Question

The mean annual tuition and fees for a sample of 12 private colleges was $36,800 with a standard deviation of $5000. A dotplot shows that it is reasonable to assume that the population is approximately normal. You wish to test whether the mean tuition and fees for private colleges is different from $33,700 Compute the value of the test statistic and state the number of degrees of freedom.
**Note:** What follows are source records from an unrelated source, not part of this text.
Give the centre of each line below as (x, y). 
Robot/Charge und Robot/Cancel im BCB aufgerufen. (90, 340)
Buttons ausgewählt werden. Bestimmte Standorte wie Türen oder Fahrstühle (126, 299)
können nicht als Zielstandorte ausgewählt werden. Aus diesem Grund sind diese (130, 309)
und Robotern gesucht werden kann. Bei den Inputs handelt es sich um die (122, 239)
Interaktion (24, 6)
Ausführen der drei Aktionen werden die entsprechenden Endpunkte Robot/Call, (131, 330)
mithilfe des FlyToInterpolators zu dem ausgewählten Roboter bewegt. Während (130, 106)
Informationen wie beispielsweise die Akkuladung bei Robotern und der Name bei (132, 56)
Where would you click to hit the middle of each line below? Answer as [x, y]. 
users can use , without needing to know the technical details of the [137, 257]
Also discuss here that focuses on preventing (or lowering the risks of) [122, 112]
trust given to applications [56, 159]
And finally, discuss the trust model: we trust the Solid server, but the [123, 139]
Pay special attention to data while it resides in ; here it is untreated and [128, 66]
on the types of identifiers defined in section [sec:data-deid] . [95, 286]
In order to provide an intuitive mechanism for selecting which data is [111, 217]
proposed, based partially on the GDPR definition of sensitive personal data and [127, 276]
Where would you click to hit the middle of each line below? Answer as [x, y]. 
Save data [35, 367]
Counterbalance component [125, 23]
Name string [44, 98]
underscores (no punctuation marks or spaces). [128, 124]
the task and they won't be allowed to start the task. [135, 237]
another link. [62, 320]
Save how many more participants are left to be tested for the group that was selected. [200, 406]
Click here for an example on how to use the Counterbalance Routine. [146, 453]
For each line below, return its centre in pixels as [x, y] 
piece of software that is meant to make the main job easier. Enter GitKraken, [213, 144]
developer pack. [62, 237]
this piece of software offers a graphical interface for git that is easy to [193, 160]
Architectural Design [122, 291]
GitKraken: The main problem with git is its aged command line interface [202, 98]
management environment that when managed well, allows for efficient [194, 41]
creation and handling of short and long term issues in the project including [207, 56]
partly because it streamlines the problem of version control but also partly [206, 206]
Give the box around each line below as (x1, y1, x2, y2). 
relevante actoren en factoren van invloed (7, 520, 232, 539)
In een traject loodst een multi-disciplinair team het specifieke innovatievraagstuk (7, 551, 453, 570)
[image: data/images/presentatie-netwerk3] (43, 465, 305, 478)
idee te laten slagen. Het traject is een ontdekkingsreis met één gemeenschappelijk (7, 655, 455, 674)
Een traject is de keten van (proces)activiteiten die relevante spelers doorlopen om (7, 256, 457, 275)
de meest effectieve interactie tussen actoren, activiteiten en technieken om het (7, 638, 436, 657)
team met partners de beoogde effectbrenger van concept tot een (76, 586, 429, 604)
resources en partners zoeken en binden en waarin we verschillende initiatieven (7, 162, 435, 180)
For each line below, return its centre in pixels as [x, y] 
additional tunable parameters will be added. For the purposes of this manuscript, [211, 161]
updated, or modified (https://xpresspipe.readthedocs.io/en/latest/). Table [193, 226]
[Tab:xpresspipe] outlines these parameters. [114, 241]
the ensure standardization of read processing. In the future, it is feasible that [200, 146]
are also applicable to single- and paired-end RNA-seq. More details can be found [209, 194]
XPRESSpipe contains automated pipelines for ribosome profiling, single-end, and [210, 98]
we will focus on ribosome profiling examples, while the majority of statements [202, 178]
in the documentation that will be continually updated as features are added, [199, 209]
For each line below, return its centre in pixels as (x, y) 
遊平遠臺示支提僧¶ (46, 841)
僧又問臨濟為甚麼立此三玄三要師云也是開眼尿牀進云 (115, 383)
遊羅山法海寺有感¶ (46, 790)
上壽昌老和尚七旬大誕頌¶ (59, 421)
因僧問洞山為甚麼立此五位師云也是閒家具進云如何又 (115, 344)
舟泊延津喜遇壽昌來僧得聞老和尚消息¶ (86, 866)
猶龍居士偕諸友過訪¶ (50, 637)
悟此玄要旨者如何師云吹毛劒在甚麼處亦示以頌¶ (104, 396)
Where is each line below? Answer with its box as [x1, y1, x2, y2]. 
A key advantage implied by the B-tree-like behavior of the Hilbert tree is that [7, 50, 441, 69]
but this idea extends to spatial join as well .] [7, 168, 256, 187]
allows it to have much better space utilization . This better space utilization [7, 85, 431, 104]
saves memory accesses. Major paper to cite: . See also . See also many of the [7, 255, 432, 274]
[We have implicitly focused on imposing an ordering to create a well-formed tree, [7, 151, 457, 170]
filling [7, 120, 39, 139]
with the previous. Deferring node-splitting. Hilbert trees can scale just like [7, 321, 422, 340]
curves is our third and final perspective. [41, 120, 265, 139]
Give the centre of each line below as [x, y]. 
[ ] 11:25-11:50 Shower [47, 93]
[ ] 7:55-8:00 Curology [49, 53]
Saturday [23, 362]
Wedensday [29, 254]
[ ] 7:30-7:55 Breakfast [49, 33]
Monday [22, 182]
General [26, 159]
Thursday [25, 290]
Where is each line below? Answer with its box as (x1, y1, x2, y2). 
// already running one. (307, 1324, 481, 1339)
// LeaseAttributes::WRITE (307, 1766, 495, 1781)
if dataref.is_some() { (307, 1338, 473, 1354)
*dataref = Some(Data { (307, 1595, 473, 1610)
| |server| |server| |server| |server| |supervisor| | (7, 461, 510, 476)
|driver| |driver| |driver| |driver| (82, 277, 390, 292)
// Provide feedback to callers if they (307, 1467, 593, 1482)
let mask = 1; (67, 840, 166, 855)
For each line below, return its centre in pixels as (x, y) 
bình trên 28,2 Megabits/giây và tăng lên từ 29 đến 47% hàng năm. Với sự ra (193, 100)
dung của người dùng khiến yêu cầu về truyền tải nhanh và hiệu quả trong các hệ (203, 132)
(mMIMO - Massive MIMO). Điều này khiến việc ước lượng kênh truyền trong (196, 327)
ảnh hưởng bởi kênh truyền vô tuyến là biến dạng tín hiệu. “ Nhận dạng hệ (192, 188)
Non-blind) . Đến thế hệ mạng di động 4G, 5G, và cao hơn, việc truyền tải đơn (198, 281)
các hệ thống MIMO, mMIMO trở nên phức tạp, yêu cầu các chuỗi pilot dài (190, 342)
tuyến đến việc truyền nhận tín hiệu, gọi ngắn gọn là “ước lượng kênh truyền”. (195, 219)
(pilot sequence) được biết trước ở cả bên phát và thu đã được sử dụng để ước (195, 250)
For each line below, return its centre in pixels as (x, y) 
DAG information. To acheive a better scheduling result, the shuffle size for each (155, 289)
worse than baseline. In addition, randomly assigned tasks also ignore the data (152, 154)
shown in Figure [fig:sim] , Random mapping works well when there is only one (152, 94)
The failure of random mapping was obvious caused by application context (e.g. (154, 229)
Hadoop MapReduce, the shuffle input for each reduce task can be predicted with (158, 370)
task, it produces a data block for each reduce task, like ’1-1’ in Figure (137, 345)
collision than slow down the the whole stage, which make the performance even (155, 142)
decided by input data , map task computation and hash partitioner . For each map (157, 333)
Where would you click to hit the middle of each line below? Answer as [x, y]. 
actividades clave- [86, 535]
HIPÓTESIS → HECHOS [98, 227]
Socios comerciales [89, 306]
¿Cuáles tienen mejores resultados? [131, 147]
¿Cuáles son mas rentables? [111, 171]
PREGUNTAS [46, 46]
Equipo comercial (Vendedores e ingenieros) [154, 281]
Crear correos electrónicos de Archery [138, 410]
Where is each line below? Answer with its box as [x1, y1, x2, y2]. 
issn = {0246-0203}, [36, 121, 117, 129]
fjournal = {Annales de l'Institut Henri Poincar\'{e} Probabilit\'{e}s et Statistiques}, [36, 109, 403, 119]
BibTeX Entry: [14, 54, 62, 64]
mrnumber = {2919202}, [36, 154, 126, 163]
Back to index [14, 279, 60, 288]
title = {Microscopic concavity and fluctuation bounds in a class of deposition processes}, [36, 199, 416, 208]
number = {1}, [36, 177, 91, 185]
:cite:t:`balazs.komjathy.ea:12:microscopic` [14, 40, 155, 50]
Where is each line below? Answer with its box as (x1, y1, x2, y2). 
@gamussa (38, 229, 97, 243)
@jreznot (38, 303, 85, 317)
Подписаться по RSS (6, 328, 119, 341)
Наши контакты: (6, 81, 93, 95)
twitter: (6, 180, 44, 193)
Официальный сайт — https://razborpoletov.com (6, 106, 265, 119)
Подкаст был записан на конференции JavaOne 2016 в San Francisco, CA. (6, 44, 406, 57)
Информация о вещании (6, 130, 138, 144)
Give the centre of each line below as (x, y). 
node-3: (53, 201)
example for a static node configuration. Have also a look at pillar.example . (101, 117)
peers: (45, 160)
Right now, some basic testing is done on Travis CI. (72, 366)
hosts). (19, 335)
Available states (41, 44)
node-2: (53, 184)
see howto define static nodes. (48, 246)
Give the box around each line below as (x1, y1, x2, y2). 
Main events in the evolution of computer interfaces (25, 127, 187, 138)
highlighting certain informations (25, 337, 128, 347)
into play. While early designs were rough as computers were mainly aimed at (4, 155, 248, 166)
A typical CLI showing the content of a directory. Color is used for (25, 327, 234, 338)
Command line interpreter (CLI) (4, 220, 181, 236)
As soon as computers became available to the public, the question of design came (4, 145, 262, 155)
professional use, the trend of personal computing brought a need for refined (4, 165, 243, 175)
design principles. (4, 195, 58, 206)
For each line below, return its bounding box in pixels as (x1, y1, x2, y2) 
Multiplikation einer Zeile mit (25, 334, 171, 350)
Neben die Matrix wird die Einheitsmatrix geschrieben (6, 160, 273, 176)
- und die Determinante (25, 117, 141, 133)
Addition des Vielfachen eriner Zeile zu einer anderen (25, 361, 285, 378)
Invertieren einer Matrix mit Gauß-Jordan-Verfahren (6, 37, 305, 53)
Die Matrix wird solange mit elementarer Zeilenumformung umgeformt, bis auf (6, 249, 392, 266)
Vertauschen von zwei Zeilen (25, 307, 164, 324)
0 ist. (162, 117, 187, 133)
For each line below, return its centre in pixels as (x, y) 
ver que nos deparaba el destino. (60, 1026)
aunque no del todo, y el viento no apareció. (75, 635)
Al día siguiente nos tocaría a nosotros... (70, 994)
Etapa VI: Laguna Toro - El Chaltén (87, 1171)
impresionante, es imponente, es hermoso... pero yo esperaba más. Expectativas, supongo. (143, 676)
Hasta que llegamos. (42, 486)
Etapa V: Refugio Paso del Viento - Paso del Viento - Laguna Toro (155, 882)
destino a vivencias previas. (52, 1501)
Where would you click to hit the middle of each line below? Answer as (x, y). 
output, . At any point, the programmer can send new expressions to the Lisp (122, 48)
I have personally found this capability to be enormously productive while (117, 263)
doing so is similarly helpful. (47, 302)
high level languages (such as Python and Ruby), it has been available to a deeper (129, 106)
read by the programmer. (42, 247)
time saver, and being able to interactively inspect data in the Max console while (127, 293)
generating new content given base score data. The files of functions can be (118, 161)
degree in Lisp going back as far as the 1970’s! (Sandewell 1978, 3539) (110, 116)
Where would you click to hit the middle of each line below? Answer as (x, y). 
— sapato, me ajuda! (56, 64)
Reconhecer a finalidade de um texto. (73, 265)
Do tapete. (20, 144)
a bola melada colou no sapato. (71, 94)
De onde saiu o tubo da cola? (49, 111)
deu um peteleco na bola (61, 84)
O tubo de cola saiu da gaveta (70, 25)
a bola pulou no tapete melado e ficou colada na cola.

A) 0.620; 12 degrees of freedom B) 0.620; 11 degrees of freedom C) 2.148; 12 degrees of freedom D) 2.148: 11 degrees of freedom

Answer 1

Answer:

The value of the test statistic and the number of degrees of freedom is 2.148 and 11 respectively.

Step-by-step explanation:

The mean annual tuition and fees for a sample of 12 private colleges was $36,800 with a standard deviation of $5000

$x= 36800\\s = 5000$

n = 12

Claim: You wish to test whether the mean tuition and fees for private colleges is different from $33,700

$H_0:\mu = 33700\\H_a:\mu \neq 33700$

Since n < 30 and sample standard deviation is given so, we will use t test

Formula : $t = \frac{x-\mu}{\frac{s}{\sqrt{n}}}$

Substitute the values in the formula :

$t = \frac{36800-33700}{\frac{5000}{\sqrt{12}}}$

$t = 2.148$

Degree of freedom = n-1 = 12-1 =11

So,. Option D is true

Hence the value of the test statistic and the number of degrees of freedom is 2.148 and 11 respectively.